Each line containing the string "GitLab" should be copied out of the entries.

<<<<

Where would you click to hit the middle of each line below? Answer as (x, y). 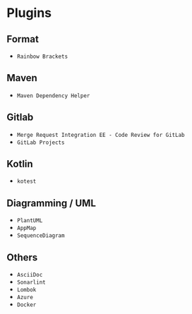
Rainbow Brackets (42, 56)
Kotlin (20, 164)
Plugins (29, 13)
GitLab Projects (41, 143)
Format (23, 39)
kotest (26, 181)
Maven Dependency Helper (53, 96)
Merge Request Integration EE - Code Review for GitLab (101, 135)

>>>>

[RESPONSE BOX]
GitLab Projects (41, 143)
Merge Request Integration EE - Code Review for GitLab (101, 135)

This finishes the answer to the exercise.